(Beginning of Information shown)

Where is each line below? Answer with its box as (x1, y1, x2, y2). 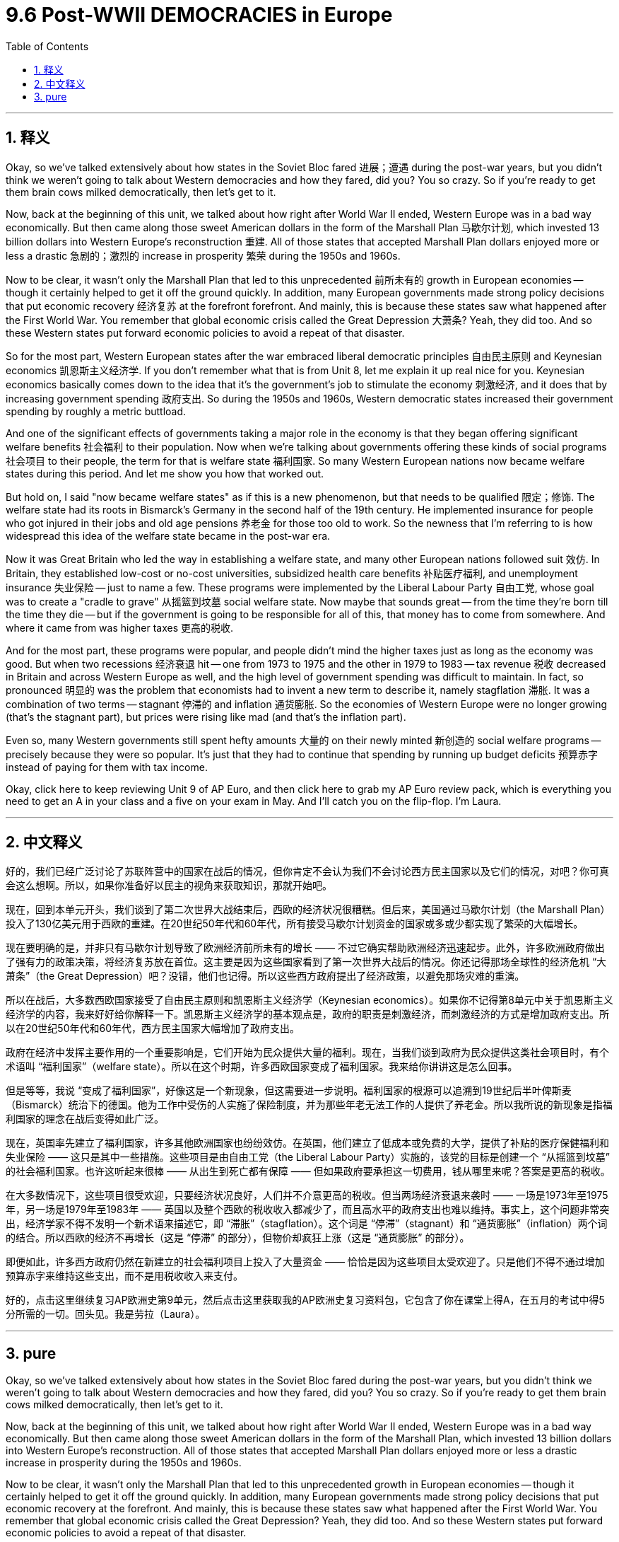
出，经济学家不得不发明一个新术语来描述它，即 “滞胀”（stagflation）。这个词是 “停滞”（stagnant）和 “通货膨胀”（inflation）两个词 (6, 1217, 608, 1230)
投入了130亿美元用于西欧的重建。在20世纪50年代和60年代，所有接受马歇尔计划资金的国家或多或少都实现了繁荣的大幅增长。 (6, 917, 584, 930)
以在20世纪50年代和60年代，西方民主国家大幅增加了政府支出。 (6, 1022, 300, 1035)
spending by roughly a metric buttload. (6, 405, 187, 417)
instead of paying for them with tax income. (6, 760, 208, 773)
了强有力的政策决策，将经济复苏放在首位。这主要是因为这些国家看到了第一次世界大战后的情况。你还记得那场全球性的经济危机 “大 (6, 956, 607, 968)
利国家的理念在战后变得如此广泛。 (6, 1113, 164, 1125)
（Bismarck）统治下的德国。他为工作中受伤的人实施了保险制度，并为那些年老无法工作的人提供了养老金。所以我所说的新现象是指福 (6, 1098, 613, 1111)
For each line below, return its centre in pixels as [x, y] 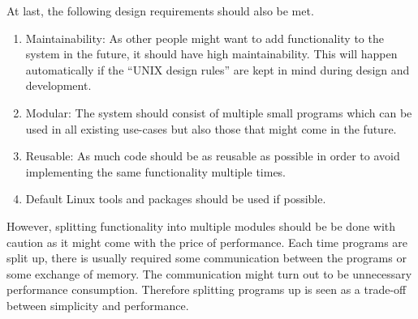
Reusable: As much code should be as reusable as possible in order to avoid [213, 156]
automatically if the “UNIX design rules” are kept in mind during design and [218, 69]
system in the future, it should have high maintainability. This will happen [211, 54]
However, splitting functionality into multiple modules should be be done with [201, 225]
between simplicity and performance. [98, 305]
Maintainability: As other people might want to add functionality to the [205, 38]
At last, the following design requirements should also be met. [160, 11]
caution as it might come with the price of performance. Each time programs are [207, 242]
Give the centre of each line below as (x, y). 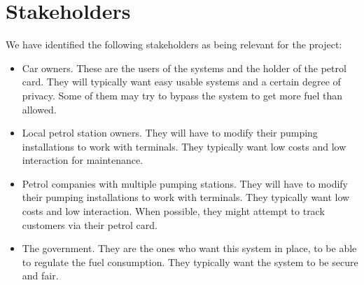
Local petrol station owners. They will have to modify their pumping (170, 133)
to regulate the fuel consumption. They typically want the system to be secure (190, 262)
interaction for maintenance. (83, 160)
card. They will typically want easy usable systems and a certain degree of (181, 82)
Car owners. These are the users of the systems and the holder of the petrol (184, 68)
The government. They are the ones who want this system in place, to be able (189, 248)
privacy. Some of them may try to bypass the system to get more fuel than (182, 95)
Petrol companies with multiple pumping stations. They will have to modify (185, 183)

(End of Information shown)
(Beginning of Information shown)

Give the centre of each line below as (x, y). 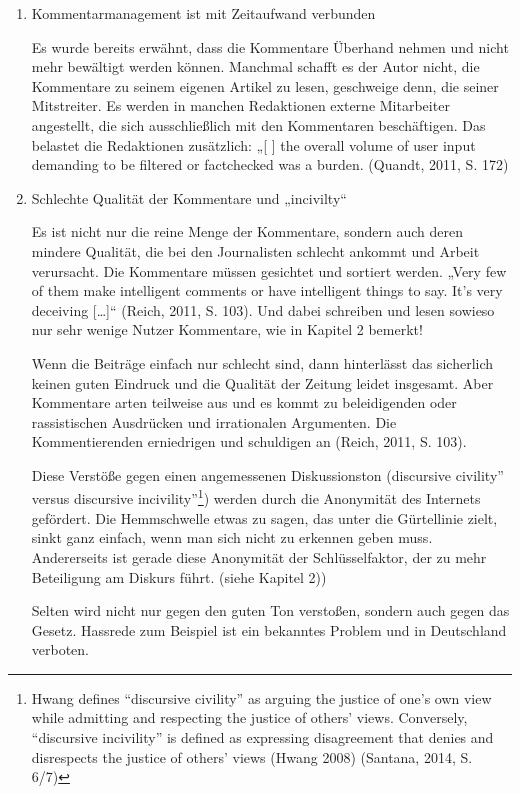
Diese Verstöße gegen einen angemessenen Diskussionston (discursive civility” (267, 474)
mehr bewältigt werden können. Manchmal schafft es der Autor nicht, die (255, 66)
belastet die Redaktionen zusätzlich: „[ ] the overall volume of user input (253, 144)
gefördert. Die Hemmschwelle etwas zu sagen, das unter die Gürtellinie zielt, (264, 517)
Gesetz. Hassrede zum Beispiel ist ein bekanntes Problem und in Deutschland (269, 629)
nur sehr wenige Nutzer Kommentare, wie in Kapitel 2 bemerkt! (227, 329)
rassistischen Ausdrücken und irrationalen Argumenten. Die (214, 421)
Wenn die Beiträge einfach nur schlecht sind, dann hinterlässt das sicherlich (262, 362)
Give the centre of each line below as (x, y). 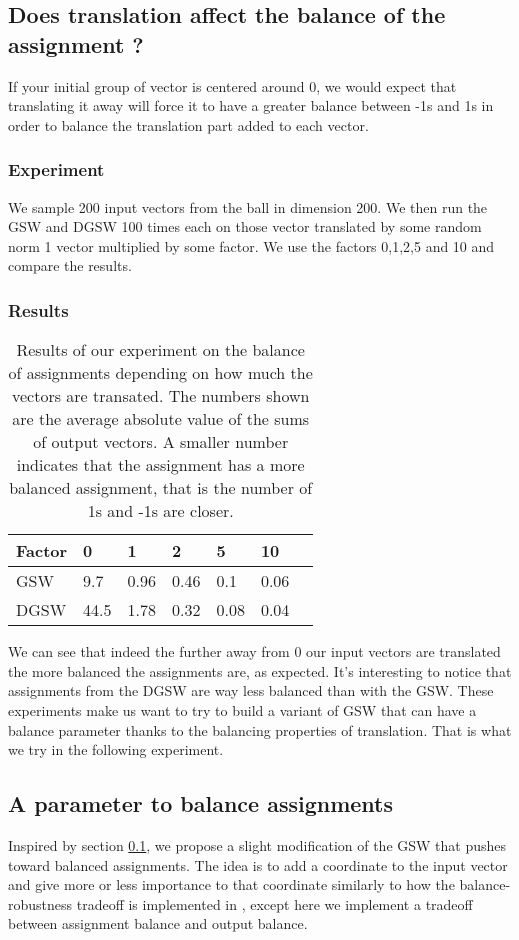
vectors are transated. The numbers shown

(End of Information shown)
(Beginning of Information shown)

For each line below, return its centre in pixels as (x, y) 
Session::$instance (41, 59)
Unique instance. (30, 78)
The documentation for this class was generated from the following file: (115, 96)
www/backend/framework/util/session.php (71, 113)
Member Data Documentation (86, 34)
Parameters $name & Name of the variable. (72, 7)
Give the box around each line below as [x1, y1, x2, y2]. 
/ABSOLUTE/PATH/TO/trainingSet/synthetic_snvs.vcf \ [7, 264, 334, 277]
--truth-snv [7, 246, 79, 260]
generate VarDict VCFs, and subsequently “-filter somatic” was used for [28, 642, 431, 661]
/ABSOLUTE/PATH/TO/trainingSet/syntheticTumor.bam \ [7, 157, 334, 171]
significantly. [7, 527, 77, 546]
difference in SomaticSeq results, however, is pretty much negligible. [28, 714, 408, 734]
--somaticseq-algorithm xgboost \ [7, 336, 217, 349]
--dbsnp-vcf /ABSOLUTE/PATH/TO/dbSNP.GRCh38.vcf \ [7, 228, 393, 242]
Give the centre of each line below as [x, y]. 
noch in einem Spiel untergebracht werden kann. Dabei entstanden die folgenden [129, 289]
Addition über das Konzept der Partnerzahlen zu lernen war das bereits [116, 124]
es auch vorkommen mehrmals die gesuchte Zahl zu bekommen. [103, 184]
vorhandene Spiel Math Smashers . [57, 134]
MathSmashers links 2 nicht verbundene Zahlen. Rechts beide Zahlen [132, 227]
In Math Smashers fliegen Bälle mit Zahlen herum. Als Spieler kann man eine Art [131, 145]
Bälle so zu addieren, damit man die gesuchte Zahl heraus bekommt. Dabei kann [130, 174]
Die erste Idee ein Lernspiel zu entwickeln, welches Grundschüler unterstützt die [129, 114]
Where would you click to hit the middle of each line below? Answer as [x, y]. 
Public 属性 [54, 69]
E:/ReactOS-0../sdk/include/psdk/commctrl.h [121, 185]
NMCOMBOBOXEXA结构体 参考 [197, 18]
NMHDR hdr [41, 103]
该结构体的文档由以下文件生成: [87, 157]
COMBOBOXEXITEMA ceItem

(End of Information shown)

Task goal:
Look for the string "ABSOLUTE" in the data above and return every line that has it.

Answer section:
/ABSOLUTE/PATH/TO/trainingSet/synthetic_snvs.vcf \ [7, 264, 334, 277]
/ABSOLUTE/PATH/TO/trainingSet/syntheticTumor.bam \ [7, 157, 334, 171]
--dbsnp-vcf /ABSOLUTE/PATH/TO/dbSNP.GRCh38.vcf \ [7, 228, 393, 242]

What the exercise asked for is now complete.